The records:
▬▬▬
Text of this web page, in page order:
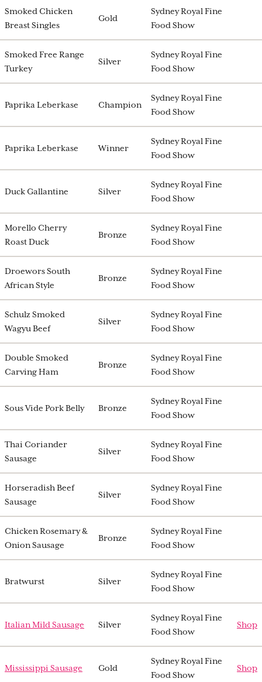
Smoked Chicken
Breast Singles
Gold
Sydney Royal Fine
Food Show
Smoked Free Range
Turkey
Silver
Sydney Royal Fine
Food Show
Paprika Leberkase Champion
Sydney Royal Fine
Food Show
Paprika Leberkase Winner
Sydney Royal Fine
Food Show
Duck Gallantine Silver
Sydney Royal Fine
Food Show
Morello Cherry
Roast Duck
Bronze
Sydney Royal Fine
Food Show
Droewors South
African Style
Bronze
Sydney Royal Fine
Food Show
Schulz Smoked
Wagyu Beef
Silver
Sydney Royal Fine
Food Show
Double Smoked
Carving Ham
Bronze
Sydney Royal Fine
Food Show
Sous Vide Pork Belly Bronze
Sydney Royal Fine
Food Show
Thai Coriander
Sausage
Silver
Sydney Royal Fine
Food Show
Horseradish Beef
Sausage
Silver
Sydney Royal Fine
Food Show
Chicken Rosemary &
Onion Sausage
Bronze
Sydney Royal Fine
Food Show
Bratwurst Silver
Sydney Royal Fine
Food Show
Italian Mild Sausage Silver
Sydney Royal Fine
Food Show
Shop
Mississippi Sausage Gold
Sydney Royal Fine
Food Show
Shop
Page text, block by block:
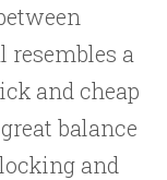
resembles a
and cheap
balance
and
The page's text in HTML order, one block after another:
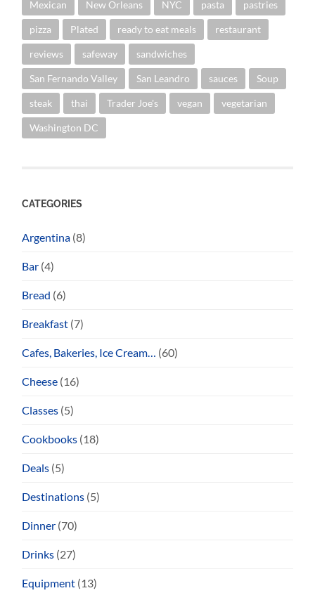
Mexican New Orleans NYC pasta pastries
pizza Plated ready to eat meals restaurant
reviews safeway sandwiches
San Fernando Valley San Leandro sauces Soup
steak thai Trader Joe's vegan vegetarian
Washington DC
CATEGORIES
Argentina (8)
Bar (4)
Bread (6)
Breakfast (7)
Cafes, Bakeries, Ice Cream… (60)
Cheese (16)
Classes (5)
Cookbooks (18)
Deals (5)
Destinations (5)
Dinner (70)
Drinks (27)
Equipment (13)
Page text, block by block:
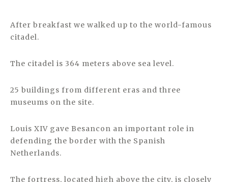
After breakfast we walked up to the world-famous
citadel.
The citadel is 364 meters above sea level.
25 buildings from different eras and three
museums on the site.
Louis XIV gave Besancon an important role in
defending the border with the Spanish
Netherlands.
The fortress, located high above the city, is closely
▬▬▬
To do:
Copy the listing character for character, pictures omitted.

Response to this task:
Text of this web page, in page order:
Smoked Chicken
Breast Singles
Gold
Sydney Royal Fine
Food Show
Smoked Free Range
Turkey
Silver
Sydney Royal Fine
Food Show
Paprika Leberkase Champion
Sydney Royal Fine
Food Show
Paprika Leberkase Winner
Sydney Royal Fine
Food Show
Duck Gallantine Silver
Sydney Royal Fine
Food Show
Morello Cherry
Roast Duck
Bronze
Sydney Royal Fine
Food Show
Droewors South
African Style
Bronze
Sydney Royal Fine
Food Show
Schulz Smoked
Wagyu Beef
Silver
Sydney Royal Fine
Food Show
Double Smoked
Carving Ham
Bronze
Sydney Royal Fine
Food Show
Sous Vide Pork Belly Bronze
Sydney Royal Fine
Food Show
Thai Coriander
Sausage
Silver
Sydney Royal Fine
Food Show
Horseradish Beef
Sausage
Silver
Sydney Royal Fine
Food Show
Chicken Rosemary &
Onion Sausage
Bronze
Sydney Royal Fine
Food Show
Bratwurst Silver
Sydney Royal Fine
Food Show
Italian Mild Sausage Silver
Sydney Royal Fine
Food Show
Shop
Mississippi Sausage Gold
Sydney Royal Fine
Food Show
Shop
Page text, block by block:
resembles a
and cheap
balance
and
The page's text in HTML order, one block after another:
Mexican New Orleans NYC pasta pastries
pizza Plated ready to eat meals restaurant
reviews safeway sandwiches
San Fernando Valley San Leandro sauces Soup
steak thai Trader Joe's vegan vegetarian
Washington DC
CATEGORIES
Argentina (8)
Bar (4)
Bread (6)
Breakfast (7)
Cafes, Bakeries, Ice Cream… (60)
Cheese (16)
Classes (5)
Cookbooks (18)
Deals (5)
Destinations (5)
Dinner (70)
Drinks (27)
Equipment (13)
Page text, block by block:
After breakfast we walked up to the world-famous
citadel.
The citadel is 364 meters above sea level.
25 buildings from different eras and three
museums on the site.
Louis XIV gave Besancon an important role in
defending the border with the Spanish
Netherlands.
The fortress, located high above the city, is closely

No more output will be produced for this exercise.